Before performing parsing experiments using ai-parse
CoNLL corpus is expected to be enriched with word embeddings.
We do this by adding a 11th column into standard ConLL file format for word embedding. Just like other attributes of a CoNLL record 11th column is separated by <TAB>
character. Each dimension of embeddings are separated by a single space character.
Although ai-parse
does not depend on process generating the replica of original CoNLL corpus with embeddings, scripts/enrich_with_embeddings.py
provides a way of easily generating a CoNLL replica given an embeddings lookup file.

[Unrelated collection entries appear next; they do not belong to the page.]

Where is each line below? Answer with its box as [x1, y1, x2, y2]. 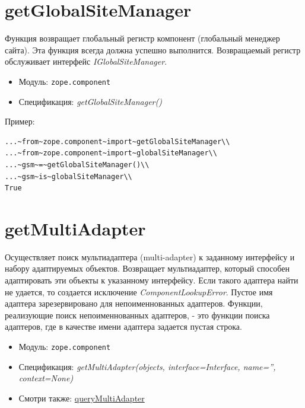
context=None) [18, 372, 74, 384]
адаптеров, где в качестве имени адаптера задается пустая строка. [5, 320, 242, 333]
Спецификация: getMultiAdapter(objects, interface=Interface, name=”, [18, 360, 276, 372]
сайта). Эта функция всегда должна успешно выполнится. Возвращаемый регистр [5, 43, 301, 56]
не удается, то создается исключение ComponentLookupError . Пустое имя [5, 285, 273, 298]
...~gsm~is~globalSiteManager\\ [5, 172, 132, 181]
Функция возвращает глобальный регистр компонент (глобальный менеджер [5, 32, 280, 44]
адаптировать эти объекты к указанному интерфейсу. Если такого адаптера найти [5, 274, 298, 286]

$ python scripts/enrich_with_embeddings.py --help
usage: enrich_with_embeddings.py [-h] [--delimiter DELIMITER]
[--offset OFFSET] [--unk_as_default]
[--token] [--unk_key UNK_KEY]
[--length LENGTH]
embeddings_file src target
Create a clone of CoNLL corpus by adding given embeddings
positional arguments:
embeddings_file Delimited embedding file first token to be word others
to be the embedding dimensions
src Root directory of CoNLL corpus to be used as source
target Root directory of CoNLL corpus to be used as target
optional arguments:
-h, --help show this help message and exit
--delimiter DELIMITER
File delimiter. Default is <TAB>
--offset OFFSET Starting offset of embedding token. Default: 1
--unk_as_default Use <unk> embedding as the default embedding.

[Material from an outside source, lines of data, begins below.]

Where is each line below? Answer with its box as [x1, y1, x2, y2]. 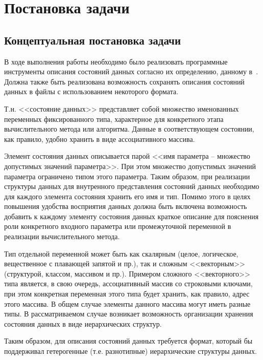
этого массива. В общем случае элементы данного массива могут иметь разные [4, 298, 251, 309]
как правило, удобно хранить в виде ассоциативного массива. [4, 133, 195, 144]
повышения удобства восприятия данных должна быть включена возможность [4, 201, 247, 211]
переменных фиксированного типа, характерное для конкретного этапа [4, 113, 224, 124]
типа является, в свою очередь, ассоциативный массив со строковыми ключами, [4, 278, 253, 289]
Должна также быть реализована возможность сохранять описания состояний [4, 76, 245, 87]
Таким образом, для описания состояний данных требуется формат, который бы [4, 335, 253, 346]
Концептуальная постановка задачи [4, 32, 181, 48]

Otherwise 0 embedding is used
--token Token based embeddings instead of type based
embeddings
--unk_key UNK_KEY UNK key to be used to replace unknown words
--length LENGTH Expected length of embeddings
python scripts/enrich_with_embeddings.py best-dis+om.enw.type.gz conll
conll_scode
--delimiter
is an option to define the dimension delimiter in embeddings_file
.
--offset
is an option to define the starting offset of embeddings data. To be more precise given a row in embeddings_file
delimited by --delimiter
. First embedding dimension is pythonized by row.split(--delimiter)[--offset]
.
--unk_as_default
is a boolean option to decide on embeddings of unknown words. If option is set embedding for --unk_key
in embeddings_file
will be used. Otherwise a zero vector will be used.
--token
is another boolean option to decide embeddings_file
format
- Option is set: This means that
embeddings_file
has token based format and there is a line for each line in ConLL corpus(order by section, filename). Any mismatch in word inembeddings_file
line and corpus file line will cause an error. - Option is not set: This means that
embeddings_file
has type based format and a Python dictionary will be constructed using the file and will be used to enrich CoNLL corpus.
--unk_key
Refer to --unk_as_default
option.
--length
Expected dimension of embeddings vector in embeddings_file
embeddings_file
is the file (.gz
is supported) either in token or type format. Refer to --token
for more details.
src
is the source CoNLL directory with 10 column corpus files. All subdirectories (section directories) will be read iteratively and enriched by given embeddings.
target
is the target CoNLL directory to be created (if necessary ) by the script. All enriched sentences are written into this directory with section subdirectories.